Several participants agreed that increasing listing rule regulation might have unintended consequences for listed companies, including where the discretion of boards is diminished. The roundtable participants discussed the pros and cons of the proposed changes to the listing rules. On the one hand, it was noted that increased disclosure may improve investors’ confidence that large placements are allocated fairly and appropriately. The counterview was that the disclosure requirement may act as a curb on directors’ discretion (and, therefore, their ability to fulfil their duties).

Looking ahead

Overall, there was confidence that equity capital markets will bounce back despite macroeconomic challenges and geopolitical uncertainty. Hill observed that cycles shift quickly, and a period of “consolidation and digestion” is inevitable after any shock. It took one to two years for the IPO market to rebound after the GFC. Even in March 2020, following the initial market dislocation caused by COVID-19, “we were all tearing up our IPO pipelines and shutting up shop for the year”, she said. Yet once governments had acted to stabilise the economy following lockdowns, investor education roadshows recommenced two months later.

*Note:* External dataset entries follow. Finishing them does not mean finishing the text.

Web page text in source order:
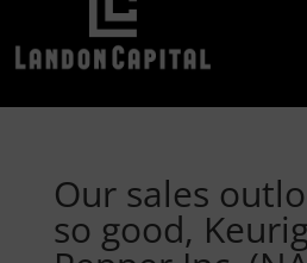
Our sales
so good,
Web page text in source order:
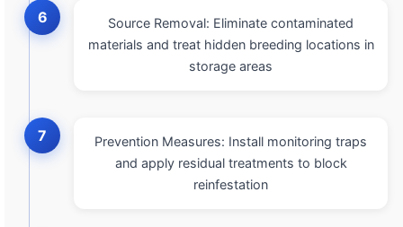
6
Source Removal: Eliminate contaminated
materials and treat hidden breeding locations in
storage areas
7
Prevention Measures: Install monitoring traps
and apply residual treatments to block
reinfestation

“It’s a momentum game,” added Lawrence. He noted that once equity market conditions stabilise and some initial IPOs are successfully executed and trade well, "institutional managers will make returns and investors will get confident in the IPO market again.”

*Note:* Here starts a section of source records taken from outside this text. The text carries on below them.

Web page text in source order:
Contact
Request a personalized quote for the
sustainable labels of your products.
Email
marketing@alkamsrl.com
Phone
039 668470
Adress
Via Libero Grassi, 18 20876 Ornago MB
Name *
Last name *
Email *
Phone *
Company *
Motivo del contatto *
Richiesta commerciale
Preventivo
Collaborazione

Institutional managers will make returns and investors will get confident in the IPO market again.”

In particular, Australia’s large superannuation holdings mean that considerable funds will continue to pour into listed equities. Just back from a venture capital conference in the US, ASX’s Beaton felt the story about the ASX was a very good one.

“From a speed and cost point of view, if you’re a company worth anywhere from $200 million to $2 billion, your ability to get access to an index here is significantly higher than the US,” he noted. “On a longer-term basis, I feel comfortable we're going to have a very active market here that continues to provide attractive capital for companies.”

Next steps

For now, the general observation seems to be that companies are waiting for volatility to settle before resuming activity. However, organisations could use this period productively to work on maintaining their ‘investor readiness’ through regular dialogue with potential investors and financial advisors.

Our Equity Capital Markets roundtable lunches will continue to run in the 2022/23 financial year in Melbourne and Sydney.